Wherever the word "Sonneveld" occurs in the listing below, copy that whole line.

Dataset excerpts =>
···

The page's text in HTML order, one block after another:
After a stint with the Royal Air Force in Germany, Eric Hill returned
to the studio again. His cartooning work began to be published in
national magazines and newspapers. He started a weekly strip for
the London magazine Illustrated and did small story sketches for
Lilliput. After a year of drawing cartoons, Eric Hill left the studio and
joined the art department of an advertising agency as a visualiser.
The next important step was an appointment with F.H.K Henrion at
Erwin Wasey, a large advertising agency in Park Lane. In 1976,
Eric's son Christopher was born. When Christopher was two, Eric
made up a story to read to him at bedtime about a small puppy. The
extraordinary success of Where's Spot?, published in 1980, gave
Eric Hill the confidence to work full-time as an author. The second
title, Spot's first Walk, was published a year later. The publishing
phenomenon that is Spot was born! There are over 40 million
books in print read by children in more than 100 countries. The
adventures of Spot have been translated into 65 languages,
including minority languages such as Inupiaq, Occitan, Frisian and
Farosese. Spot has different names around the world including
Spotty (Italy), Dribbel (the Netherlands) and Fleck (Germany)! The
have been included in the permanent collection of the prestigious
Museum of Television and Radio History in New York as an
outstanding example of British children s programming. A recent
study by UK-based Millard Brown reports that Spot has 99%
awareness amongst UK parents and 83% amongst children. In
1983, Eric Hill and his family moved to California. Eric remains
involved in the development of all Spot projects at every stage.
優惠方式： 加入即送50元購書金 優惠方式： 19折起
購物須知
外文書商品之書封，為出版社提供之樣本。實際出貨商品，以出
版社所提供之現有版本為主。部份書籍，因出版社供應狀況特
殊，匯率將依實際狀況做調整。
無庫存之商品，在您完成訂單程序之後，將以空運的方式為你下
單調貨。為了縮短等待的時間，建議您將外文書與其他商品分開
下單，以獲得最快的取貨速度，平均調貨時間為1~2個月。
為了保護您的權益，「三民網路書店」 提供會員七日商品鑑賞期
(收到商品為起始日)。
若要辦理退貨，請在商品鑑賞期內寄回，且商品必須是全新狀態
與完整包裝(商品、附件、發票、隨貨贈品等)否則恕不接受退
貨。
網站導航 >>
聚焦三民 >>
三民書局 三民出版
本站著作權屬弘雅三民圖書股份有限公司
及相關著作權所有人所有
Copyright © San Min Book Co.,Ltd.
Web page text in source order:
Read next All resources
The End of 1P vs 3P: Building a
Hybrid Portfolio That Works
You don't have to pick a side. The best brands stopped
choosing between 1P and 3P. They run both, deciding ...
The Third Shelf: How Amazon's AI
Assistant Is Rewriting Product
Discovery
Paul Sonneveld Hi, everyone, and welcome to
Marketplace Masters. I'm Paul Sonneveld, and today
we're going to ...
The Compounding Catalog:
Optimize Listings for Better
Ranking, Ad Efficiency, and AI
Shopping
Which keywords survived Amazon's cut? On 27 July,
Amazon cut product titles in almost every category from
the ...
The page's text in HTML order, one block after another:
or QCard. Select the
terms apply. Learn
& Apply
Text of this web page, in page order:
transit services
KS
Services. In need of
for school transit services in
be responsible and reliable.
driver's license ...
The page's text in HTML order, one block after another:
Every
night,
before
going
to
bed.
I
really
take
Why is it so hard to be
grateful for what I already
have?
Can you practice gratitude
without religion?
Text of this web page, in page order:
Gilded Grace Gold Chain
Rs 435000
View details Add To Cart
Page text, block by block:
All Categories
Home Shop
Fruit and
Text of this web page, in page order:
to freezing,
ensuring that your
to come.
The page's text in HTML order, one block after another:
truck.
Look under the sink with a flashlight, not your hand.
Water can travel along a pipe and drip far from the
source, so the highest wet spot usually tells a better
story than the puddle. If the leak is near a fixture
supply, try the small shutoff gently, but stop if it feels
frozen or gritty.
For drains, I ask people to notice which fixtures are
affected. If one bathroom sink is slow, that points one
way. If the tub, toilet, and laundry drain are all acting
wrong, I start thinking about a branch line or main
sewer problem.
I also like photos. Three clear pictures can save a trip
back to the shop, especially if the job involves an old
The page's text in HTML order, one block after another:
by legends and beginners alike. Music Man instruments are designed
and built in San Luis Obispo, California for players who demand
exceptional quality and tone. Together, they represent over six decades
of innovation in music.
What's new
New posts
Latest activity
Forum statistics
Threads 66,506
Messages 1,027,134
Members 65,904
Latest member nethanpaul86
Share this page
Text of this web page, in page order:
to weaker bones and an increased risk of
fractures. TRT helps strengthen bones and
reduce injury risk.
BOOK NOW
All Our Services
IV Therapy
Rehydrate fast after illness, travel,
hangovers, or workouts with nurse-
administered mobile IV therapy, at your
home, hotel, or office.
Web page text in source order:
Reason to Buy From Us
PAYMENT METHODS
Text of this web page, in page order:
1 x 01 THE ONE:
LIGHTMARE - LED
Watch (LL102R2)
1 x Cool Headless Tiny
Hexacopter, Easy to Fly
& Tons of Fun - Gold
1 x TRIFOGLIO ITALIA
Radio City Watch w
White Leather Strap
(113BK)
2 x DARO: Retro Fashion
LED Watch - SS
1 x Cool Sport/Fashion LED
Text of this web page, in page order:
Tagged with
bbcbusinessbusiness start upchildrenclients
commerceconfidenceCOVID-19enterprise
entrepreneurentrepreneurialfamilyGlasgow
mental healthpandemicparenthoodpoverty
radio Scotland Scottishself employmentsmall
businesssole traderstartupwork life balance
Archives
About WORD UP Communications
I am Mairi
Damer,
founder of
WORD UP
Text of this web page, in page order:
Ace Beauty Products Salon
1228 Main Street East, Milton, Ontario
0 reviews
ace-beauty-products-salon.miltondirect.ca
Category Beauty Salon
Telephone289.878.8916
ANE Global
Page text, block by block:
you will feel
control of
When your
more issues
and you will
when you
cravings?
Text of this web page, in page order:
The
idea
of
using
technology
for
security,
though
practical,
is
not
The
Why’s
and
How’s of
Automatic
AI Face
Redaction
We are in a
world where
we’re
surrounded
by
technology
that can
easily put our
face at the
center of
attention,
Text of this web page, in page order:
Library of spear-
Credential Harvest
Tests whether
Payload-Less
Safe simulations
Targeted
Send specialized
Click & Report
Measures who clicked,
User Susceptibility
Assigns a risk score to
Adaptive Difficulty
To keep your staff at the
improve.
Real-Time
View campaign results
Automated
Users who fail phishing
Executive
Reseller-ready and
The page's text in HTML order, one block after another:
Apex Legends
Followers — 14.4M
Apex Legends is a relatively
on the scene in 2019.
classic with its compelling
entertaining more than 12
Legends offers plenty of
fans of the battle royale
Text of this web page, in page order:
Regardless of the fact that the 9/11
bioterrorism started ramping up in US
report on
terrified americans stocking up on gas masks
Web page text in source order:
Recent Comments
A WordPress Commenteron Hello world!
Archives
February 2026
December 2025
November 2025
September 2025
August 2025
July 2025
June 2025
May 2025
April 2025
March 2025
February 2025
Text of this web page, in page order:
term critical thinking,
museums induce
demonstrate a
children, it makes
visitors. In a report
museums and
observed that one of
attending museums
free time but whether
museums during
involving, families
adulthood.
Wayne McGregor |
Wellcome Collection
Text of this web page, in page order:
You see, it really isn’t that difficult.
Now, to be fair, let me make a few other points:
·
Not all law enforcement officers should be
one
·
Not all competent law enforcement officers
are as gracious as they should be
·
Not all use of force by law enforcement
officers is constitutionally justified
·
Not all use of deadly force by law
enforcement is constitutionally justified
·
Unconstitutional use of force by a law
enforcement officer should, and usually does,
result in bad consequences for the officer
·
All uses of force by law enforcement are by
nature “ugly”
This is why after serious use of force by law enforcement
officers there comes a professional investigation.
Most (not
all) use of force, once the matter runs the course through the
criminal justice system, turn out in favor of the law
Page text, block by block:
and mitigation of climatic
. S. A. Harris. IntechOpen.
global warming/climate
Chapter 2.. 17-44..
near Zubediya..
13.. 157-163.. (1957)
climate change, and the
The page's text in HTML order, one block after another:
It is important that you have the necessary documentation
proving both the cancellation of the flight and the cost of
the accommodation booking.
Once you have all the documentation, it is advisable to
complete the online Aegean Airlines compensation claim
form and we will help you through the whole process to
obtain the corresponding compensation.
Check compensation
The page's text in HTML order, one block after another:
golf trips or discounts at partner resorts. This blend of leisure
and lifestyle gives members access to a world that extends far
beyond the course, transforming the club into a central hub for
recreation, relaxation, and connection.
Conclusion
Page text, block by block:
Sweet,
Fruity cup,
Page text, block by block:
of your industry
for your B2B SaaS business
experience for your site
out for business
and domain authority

···

Exercise answer =>
Paul Sonneveld Hi, everyone, and welcome to
Marketplace Masters. I'm Paul Sonneveld, and today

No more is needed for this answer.